前臺女孩見自己站對了隊伍,更是急於表現,“拽什麼拽,小三上位就該想到如今的下場。”
隨着她的帶頭,謾罵聲愈發多了起來,安保也藉機上前推搡幾把。
一陣涼意自靈魂深處蔓延,果然,流言蜚語就是戰無不勝的工具。
莊若晴手指發顫,目光冰冷地凝着前臺女孩,“見風使舵的人爬的容易摔的更容易,你還是老老實實端一輩子咖啡吧!”
“我……”前臺女孩被說中要害,氣得臉色漲紫,她揚手就把杯子裡的東西潑了出去。
咖啡色的滾燙液體沿着莊若晴的臉頰眉角流下來,濃香充斥在空氣間。
前臺女孩諷刺地笑着,“咖啡好喝嗎?韓太太請慢用!”
“你……”莊若晴半邊臉頰被燙紅了,她發狠地衝了過去,那副不要命的樣子嚇得圍觀者四散逃竄。
“冷靜一下!”警察及時抱住了她的腰,“有什麼事回警局再說。”
莊若晴無奈苦笑,“好。”
警察走到韓天佳和前臺女孩身前,“你們兩個也要去警察局。”
“警察同志,她犯罪和我們什麼關係?”兩個女人立場一致。
“你們一個是報案人,需要協助警方調查,錄口供;另一個當衆惡意傷害,用熱咖啡潑人,大家可都看着呢!”

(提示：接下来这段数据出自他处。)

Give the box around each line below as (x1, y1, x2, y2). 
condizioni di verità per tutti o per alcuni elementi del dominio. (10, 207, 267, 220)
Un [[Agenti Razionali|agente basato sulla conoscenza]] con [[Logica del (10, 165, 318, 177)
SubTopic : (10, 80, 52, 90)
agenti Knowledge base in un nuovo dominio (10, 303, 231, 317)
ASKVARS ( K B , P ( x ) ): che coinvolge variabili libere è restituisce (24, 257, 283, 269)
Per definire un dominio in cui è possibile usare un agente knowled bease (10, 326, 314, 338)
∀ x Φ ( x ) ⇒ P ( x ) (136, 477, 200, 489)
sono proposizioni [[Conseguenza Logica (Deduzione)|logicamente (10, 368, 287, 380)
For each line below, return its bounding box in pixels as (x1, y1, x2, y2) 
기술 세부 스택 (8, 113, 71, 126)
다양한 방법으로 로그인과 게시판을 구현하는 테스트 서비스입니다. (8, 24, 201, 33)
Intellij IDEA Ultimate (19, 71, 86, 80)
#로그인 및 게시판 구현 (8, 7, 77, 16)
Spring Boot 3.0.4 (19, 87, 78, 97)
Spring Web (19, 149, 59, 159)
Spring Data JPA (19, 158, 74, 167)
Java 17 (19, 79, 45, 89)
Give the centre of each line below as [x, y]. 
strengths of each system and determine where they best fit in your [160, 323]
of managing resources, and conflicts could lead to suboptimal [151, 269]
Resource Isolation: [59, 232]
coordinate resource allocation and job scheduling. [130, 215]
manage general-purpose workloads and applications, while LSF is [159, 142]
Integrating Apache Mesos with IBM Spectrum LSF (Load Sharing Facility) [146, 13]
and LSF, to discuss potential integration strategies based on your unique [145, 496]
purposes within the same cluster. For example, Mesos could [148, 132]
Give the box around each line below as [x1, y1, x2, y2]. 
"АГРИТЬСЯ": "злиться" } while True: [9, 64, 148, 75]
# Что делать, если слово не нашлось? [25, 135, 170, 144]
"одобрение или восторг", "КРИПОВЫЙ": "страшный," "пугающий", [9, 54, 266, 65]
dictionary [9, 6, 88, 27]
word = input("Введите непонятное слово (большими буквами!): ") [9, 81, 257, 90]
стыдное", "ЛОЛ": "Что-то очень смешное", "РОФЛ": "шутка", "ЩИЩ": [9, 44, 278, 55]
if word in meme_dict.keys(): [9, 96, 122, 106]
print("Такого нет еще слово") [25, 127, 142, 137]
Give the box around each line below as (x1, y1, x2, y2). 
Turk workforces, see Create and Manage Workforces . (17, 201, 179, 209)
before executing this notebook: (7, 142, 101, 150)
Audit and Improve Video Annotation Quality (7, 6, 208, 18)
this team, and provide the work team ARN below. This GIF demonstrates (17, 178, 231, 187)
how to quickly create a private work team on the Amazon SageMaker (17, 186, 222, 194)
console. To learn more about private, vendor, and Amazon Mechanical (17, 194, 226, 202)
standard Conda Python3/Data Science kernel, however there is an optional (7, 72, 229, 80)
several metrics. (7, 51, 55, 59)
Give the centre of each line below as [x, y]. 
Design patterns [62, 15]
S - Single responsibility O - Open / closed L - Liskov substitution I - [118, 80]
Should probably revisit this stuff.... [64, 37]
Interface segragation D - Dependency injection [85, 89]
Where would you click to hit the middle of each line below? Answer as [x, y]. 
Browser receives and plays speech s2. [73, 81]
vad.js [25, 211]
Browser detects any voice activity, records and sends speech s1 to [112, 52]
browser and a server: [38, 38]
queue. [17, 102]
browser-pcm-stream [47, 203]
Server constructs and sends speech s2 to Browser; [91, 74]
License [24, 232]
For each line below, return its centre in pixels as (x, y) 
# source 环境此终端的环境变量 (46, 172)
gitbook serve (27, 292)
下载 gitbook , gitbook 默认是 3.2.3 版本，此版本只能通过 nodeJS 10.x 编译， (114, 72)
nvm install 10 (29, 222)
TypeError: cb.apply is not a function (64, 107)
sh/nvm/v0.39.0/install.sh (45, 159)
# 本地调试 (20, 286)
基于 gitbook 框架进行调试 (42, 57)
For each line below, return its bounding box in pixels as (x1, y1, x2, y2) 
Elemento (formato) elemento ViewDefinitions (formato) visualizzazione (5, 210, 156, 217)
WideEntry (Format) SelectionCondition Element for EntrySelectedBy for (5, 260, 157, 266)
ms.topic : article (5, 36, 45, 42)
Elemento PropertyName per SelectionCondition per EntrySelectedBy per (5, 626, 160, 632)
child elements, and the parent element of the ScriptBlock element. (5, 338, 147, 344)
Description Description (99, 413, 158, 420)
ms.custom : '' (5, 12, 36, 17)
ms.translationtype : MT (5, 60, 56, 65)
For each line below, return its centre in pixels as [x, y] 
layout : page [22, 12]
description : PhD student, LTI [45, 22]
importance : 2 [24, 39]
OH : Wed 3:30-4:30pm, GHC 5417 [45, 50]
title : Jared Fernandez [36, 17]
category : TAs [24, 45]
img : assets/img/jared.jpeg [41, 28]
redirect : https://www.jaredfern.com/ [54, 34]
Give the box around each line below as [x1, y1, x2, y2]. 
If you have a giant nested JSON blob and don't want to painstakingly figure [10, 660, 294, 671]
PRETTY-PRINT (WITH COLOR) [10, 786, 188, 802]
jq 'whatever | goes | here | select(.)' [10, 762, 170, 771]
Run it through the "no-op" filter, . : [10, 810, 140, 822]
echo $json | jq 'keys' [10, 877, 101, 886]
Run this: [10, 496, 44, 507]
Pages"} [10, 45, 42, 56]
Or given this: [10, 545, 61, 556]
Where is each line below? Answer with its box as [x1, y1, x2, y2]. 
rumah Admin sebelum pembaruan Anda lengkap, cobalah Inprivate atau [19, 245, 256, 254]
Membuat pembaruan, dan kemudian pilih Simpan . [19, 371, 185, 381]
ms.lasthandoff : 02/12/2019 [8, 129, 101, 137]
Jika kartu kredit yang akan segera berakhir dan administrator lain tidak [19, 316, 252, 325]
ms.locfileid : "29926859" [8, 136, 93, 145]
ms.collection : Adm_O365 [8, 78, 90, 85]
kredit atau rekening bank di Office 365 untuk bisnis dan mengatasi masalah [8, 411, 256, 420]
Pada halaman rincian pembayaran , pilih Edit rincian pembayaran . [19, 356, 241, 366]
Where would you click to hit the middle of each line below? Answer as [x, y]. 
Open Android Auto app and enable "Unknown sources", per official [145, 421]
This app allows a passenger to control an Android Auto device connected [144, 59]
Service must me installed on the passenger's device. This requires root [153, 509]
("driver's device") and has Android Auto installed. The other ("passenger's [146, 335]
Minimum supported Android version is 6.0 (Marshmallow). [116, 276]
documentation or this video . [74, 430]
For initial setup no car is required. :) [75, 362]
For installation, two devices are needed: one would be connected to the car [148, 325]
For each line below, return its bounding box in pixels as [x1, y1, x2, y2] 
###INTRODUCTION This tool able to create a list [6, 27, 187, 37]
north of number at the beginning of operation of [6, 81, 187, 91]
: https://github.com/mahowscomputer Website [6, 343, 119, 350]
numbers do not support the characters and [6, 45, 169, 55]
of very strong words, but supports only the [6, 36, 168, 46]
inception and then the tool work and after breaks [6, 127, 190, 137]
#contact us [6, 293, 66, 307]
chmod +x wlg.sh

韓天佳和前臺女孩互相看看,前者後悔,後者後怕,這下可好了,她們都要去那個倒黴的破地方了……
警局刑訊室。
莊若晴坐在硬硬的長椅上,左右兩邊是韓天佳與前臺女孩仇視和埋怨的目光。
“莊若晴,現在的情況對你十分不利,受害人程晴至今還在搶救,據說傷得不輕。”警察如是說:“如果她流產或者產生更嚴重的後果,你恐怕將受到刑事處罰。”
莊若晴眼神
黯淡無光,“我知道。”
警察見她可憐,建議道:“既然你和受害人認識,那麼最好的結果就是私了,簡單地說就是道歉、賠償,懇請對方撤訴,你明白嗎?”
莊若晴木愣愣的,面無表情。
向程晴道歉?絕無可能,就算被告就算坐牢,她也不會對那個女人彎腰。
看她沒有反應,警察嘆了一口氣,“那有沒有人來保釋你呢?”
莊若晴依舊無聲無息。
警察搖了搖頭,指着單間小號,“先到裡面等着吧!”
與此同時,高級病房,幾個白大褂推出手術牀走了進來。
“誰是程晴的家屬?”醫生問。
“我是我是,”韓母積極上前,“請問,我兒媳婦怎麼樣了?”
“患者沒什麼大事,不過孩子已經沒了。”
“天吶!”董蘭腳下一軟,坐在地上,哇地哭了出來,“我可憐的孫子啊,還沒來得及見面就不明不白地沒了,我們韓家這是造的什麼孽啊!”
“媽,別哭了。”同來的韓天佑木訥地將母親扶起,“放心,孩子往後還會有的。”不知爲何,他腦子裡竟幻想着自己和莊若晴生兒育女的場景。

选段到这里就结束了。